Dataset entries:
# # # # #
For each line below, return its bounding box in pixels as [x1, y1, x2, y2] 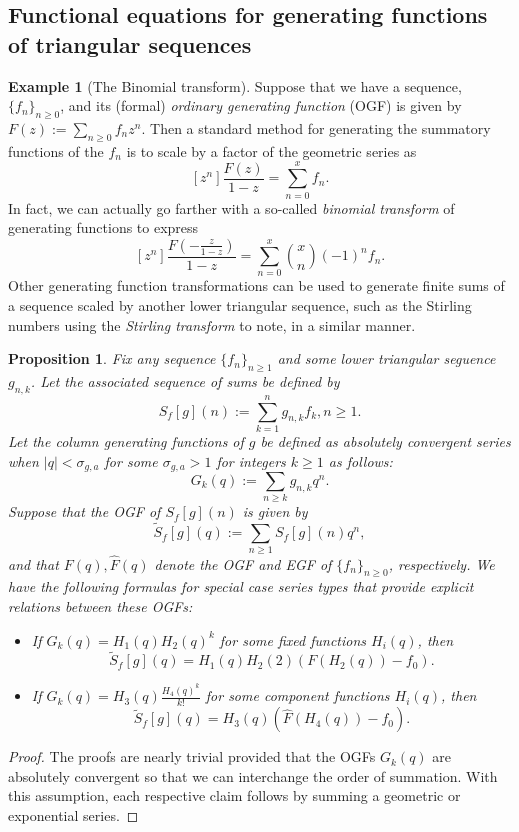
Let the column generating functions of [8, 430, 244, 451]
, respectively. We [388, 553, 495, 574]
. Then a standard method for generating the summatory [141, 117, 491, 138]
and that [8, 553, 59, 574]
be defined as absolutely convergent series [260, 430, 511, 451]
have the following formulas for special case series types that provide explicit [8, 576, 474, 597]
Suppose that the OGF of [8, 501, 161, 522]
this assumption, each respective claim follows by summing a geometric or [8, 785, 461, 806]
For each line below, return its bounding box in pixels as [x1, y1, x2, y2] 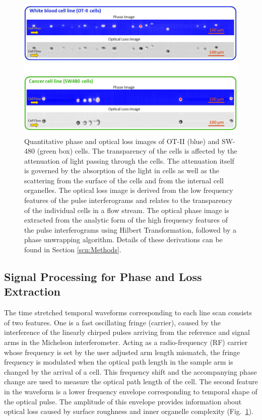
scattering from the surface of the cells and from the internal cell [24, 175, 224, 185]
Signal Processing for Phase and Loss [4, 269, 202, 285]
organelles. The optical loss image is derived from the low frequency [24, 185, 233, 195]
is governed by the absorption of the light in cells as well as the [24, 165, 219, 176]
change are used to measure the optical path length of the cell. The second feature [4, 376, 258, 387]
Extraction [4, 284, 61, 299]
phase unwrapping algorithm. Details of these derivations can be [24, 234, 223, 245]
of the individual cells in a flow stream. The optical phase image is [24, 204, 229, 215]
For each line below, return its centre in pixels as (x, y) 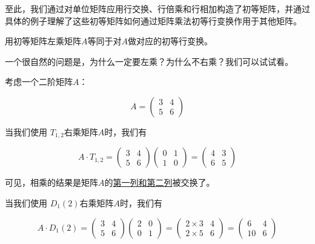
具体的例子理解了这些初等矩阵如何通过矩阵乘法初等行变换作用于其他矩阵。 (153, 20)
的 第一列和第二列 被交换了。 (160, 182)
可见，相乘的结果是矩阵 (51, 182)
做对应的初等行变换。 (170, 41)
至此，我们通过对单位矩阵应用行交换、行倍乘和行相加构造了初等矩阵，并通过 (157, 8)
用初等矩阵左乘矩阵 (43, 41)
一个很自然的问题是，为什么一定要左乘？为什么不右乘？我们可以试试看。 (149, 61)
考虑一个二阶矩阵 (39, 82)
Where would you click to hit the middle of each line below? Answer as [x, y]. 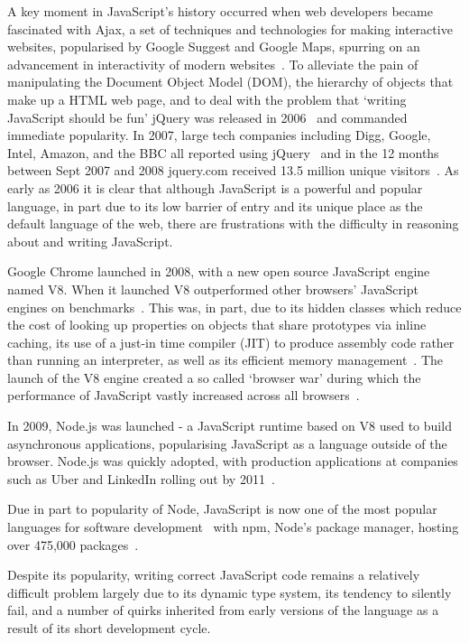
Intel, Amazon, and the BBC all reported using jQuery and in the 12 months [223, 152]
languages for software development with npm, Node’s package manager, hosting [233, 527]
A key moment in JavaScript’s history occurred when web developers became [220, 11]
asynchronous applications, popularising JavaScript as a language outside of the [227, 443]
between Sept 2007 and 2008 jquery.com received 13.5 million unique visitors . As [233, 170]
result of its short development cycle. [109, 628]
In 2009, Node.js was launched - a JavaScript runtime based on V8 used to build [230, 426]
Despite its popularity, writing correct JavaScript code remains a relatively [214, 575]
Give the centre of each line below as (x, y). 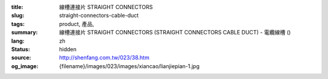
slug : (18, 16)
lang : (18, 41)
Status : (21, 49)
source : (21, 58)
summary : (25, 33)
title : (17, 7)
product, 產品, (77, 24)
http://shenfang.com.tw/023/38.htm (104, 58)
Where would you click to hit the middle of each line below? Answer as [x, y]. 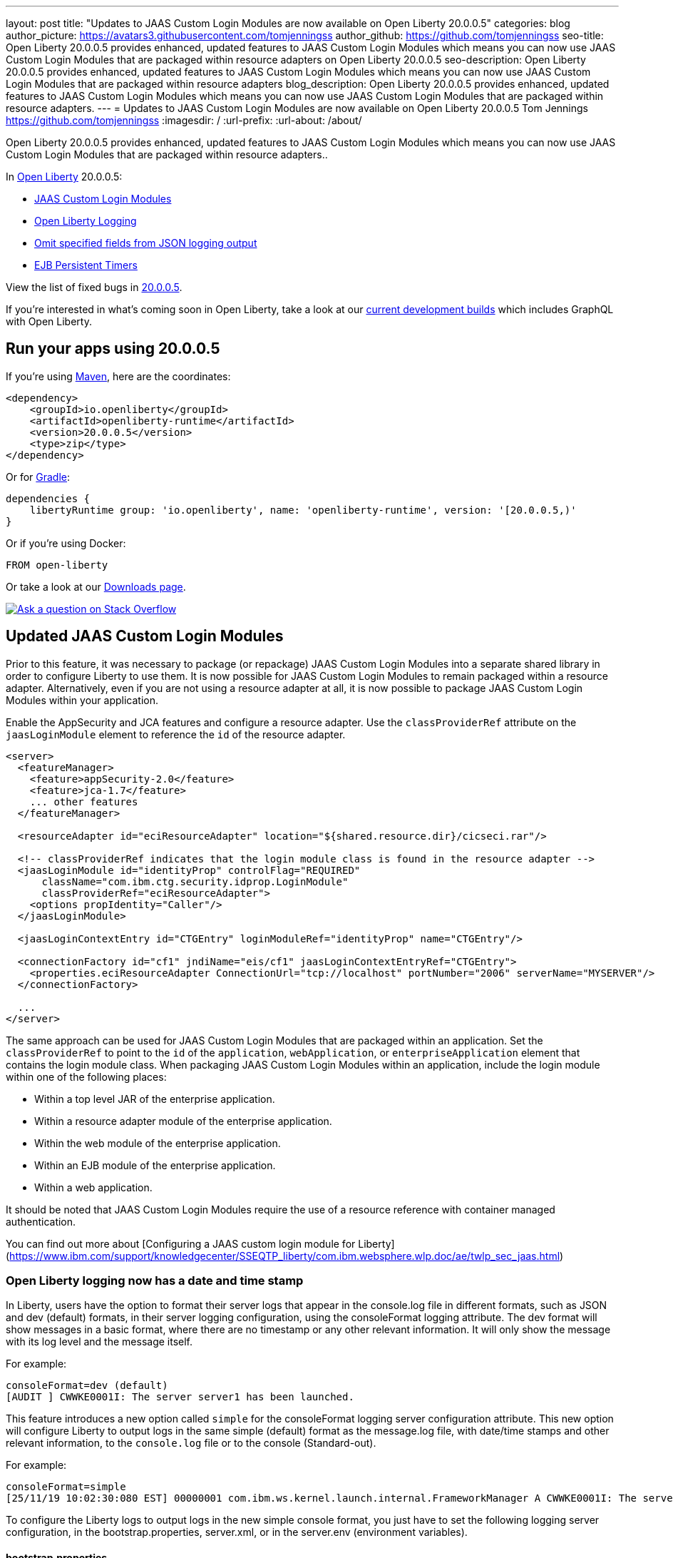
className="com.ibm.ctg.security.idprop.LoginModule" [195, 881]
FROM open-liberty [57, 565]
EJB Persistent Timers [86, 265]
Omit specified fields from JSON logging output [146, 243]
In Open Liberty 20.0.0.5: [64, 177]
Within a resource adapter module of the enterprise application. [183, 1121]
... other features [84, 801]
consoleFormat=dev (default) [87, 1386]
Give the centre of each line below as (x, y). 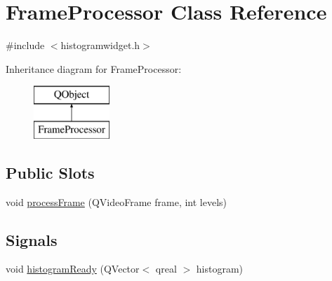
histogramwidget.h (100, 45)
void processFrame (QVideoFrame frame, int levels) (117, 201)
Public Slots (50, 172)
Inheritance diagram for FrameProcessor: (94, 68)
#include (25, 45)
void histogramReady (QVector (73, 269)
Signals (32, 239)
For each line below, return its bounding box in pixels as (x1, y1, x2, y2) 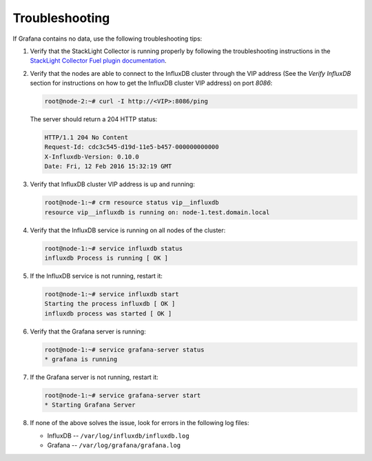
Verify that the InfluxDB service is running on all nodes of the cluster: (30, 226, 226, 234)
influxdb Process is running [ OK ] (44, 254, 169, 262)
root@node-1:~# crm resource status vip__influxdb (44, 198, 220, 207)
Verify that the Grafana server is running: (30, 327, 146, 336)
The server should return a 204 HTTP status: (30, 115, 158, 123)
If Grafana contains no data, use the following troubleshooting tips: (12, 34, 203, 43)
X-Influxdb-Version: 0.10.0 (44, 152, 139, 161)
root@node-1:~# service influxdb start (44, 290, 179, 298)
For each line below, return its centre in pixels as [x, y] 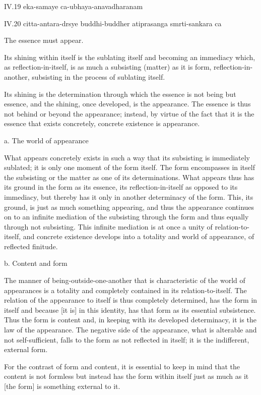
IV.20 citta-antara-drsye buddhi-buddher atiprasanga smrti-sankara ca [113, 23]
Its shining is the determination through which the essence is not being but [120, 94]
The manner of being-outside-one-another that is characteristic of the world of [125, 280]
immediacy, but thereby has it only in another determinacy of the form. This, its [129, 196]
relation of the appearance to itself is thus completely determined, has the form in [131, 300]
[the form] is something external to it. [62, 386]
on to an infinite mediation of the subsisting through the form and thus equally [126, 217]
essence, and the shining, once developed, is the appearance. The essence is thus [127, 104]
# # # # #
Leave out the pictures and retype every line above exactly.

For each line below, return its bounding box in pixels as [x1, y1, x2, y2] 
Let the column generating functions of [8, 430, 244, 451]
, respectively. We [388, 553, 495, 574]
. Then a standard method for generating the summatory [141, 117, 491, 138]
and that [8, 553, 59, 574]
be defined as absolutely convergent series [260, 430, 511, 451]
have the following formulas for special case series types that provide explicit [8, 576, 474, 597]
Suppose that the OGF of [8, 501, 161, 522]
this assumption, each respective claim follows by summing a geometric or [8, 785, 461, 806]
For each line below, return its bounding box in pixels as [x1, y1, x2, y2] 
scattering from the surface of the cells and from the internal cell [24, 175, 224, 185]
Signal Processing for Phase and Loss [4, 269, 202, 285]
organelles. The optical loss image is derived from the low frequency [24, 185, 233, 195]
is governed by the absorption of the light in cells as well as the [24, 165, 219, 176]
change are used to measure the optical path length of the cell. The second feature [4, 376, 258, 387]
Extraction [4, 284, 61, 299]
phase unwrapping algorithm. Details of these derivations can be [24, 234, 223, 245]
of the individual cells in a flow stream. The optical phase image is [24, 204, 229, 215]
For each line below, return its centre in pixels as (x, y) 
具体的例子理解了这些初等矩阵如何通过矩阵乘法初等行变换作用于其他矩阵。 (153, 20)
的 第一列和第二列 被交换了。 (160, 182)
可见，相乘的结果是矩阵 (51, 182)
做对应的初等行变换。 (170, 41)
至此，我们通过对单位矩阵应用行交换、行倍乘和行相加构造了初等矩阵，并通过 (157, 8)
用初等矩阵左乘矩阵 (43, 41)
一个很自然的问题是，为什么一定要左乘？为什么不右乘？我们可以试试看。 (149, 61)
考虑一个二阶矩阵 (39, 82)
Where would you click to hit the middle of each line below? Answer as [x, y]. 
Intel, Amazon, and the BBC all reported using jQuery and in the 12 months [223, 152]
languages for software development with npm, Node’s package manager, hosting [233, 527]
A key moment in JavaScript’s history occurred when web developers became [220, 11]
asynchronous applications, popularising JavaScript as a language outside of the [227, 443]
between Sept 2007 and 2008 jquery.com received 13.5 million unique visitors . As [233, 170]
result of its short development cycle. [109, 628]
In 2009, Node.js was launched - a JavaScript runtime based on V8 used to build [230, 426]
Despite its popularity, writing correct JavaScript code remains a relatively [214, 575]
Give the centre of each line below as (x, y). 
slug : (18, 16)
lang : (18, 41)
Status : (21, 49)
source : (21, 58)
summary : (25, 33)
title : (17, 7)
product, 產品, (77, 24)
http://shenfang.com.tw/023/38.htm (104, 58)
Where would you click to hit the middle of each line below? Answer as [x, y]. 
className="com.ibm.ctg.security.idprop.LoginModule" [195, 881]
FROM open-liberty [57, 565]
EJB Persistent Timers [86, 265]
Omit specified fields from JSON logging output [146, 243]
In Open Liberty 20.0.0.5: [64, 177]
Within a resource adapter module of the enterprise application. [183, 1121]
... other features [84, 801]
consoleFormat=dev (default) [87, 1386]
Give the centre of each line below as (x, y). 
histogramwidget.h (100, 45)
void processFrame (QVideoFrame frame, int levels) (117, 201)
Public Slots (50, 172)
Inheritance diagram for FrameProcessor: (94, 68)
#include (25, 45)
void histogramReady (QVector (73, 269)
Signals (32, 239)
For each line below, return its bounding box in pixels as (x1, y1, x2, y2) 
Verify that the InfluxDB service is running on all nodes of the cluster: (30, 226, 226, 234)
influxdb Process is running [ OK ] (44, 254, 169, 262)
root@node-1:~# crm resource status vip__influxdb (44, 198, 220, 207)
Verify that the Grafana server is running: (30, 327, 146, 336)
The server should return a 204 HTTP status: (30, 115, 158, 123)
If Grafana contains no data, use the following troubleshooting tips: (12, 34, 203, 43)
X-Influxdb-Version: 0.10.0 (44, 152, 139, 161)
root@node-1:~# service influxdb start (44, 290, 179, 298)
For each line below, return its centre in pixels as [x, y] 
IV.20 citta-antara-drsye buddhi-buddher atiprasanga smrti-sankara ca [113, 23]
Its shining is the determination through which the essence is not being but [120, 94]
The manner of being-outside-one-another that is characteristic of the world of [125, 280]
immediacy, but thereby has it only in another determinacy of the form. This, its [129, 196]
relation of the appearance to itself is thus completely determined, has the form in [131, 300]
[the form] is something external to it. [62, 386]
on to an infinite mediation of the subsisting through the form and thus equally [126, 217]
essence, and the shining, once developed, is the appearance. The essence is thus [127, 104]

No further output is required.